While you and your partner are fighting Dialga in the past, in the future Grovyle, Dusknoir and Celebi are duelling with an even for ferocious Primal Dialga. They defeat him before he can damage the time stream, allowing you to put the Time Gears in place and save the world. The future begins to change, and the frozen planet begins to move. While your character is feeling the effects of time and begins to disappear, at the same time Grovyle, Dusknoir, Celebi, the Sableye, and the rest of the future Pokémon are also disappearing. First goes Dialga, then Dusknoir, then Celebi. It is only Grovyle left, and then he, as well, vanishes.

But soon after Grovyle disappears, everyone returns. Dusknoir, Celebi, Grovyle, Dialga, the Snorunt, Spiritomb… they're all living. Grovyle tells Dialga (who is now back to normal) that he is eternally grateful to him for saving their lives. Dialga then tells him that it was not his doing that saved them, for he is not powerful enough. He then reveals that it was the work of a "higher being". That being is Arceus.

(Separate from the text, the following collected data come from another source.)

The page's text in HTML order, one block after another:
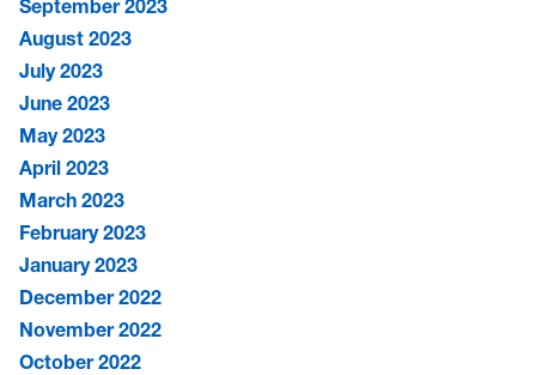
September 2023
August 2023
July 2023
June 2023
May 2023
April 2023
March 2023
February 2023
January 2023
December 2022
November 2022
October 2022
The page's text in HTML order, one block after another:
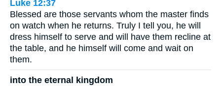
Luke 12:37
Blessed are those servants whom the master finds
on watch when he returns. Truly I tell you, he will
dress himself to serve and will have them recline at
the table, and he himself will come and wait on
them.
into the eternal kingdom
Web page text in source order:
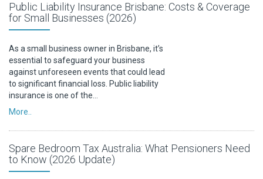
Public Liability Insurance Brisbane: Costs & Coverage
for Small Businesses (2026)
As a small business owner in Brisbane, it’s
essential to safeguard your business
against unforeseen events that could lead
to significant financial loss. Public liability
insurance is one of the…
More..
Spare Bedroom Tax Australia: What Pensioners Need
to Know (2026 Update)

Now, my question is this: How can Dialga have the power to save Pokémon from disappearing, yet not have that power at the same time?

In the story Dialga brings back the main character.

In In the Future of Darkness, Dialga says that he does not have the power to save Pokémon from disappearing.

This is a major contradiction. Is it simply that Dialga cannot save multiple Pokémon? Is it really Arceus' doing that saves you in the main storyline? I need to know!

by
edited by
This is not going to be an answer FOR NOW because I have not yet played through the game yet but I do have a theory.

The special episode (a future of darkness) may be in a different universe than the main plot, a universe where Dialga for some reason did not get the power to save the Pokemon and instead Arceus had to save them instead.
Sorry Sept, but that theory is debunked by both the main story and the Special Episode story. Grovyle states multiple times that the events of In a Future of Darkness coincide directly with the events of the main story. The two Dialga fights are occurring at the same time. Parallel times, not universes.
Oh...
Ask my sister, she played through the entire game (But I own it... idk)
We know that one dialga is different from the main plot, but both dialgas might be different…
What  ShadowOfChris said seems completely possible:
"Maybe the dialga in the past is more powerful then the future dialga because of the fact that Arceus may be sleeping or dormant in the past and in the future Arceus is awoken by the state the world is in and the fact that if dialga disappears time will not be back to normal completely"

As we know, this was the same case for Kyogre and Groudon, they were more powerful in the past.

2 Answers

0 votes

Maybe the dialga in the past is more powerful then the future dialga because of the fact that Arceus may be sleeping or dormant in the past and in the future Arceus is awoken by the state the world is in and the fact that if dialga disappears time will not be back to normal completely

by
0 votes

Perhaps he's unable to alter time to a degree that would allow him to resurrect multiple Pokemon?

Or perhaps it's the notion that he isn't able to save pokemon specifically, alluding to the player not being a "real" Pokemon. As the games regularly acknowledge that you're not a Pokemon but a human in Pokemon form, and perhaps that has its own special rules or messes with the timeline enough that it's easier to just shoehorn you back in.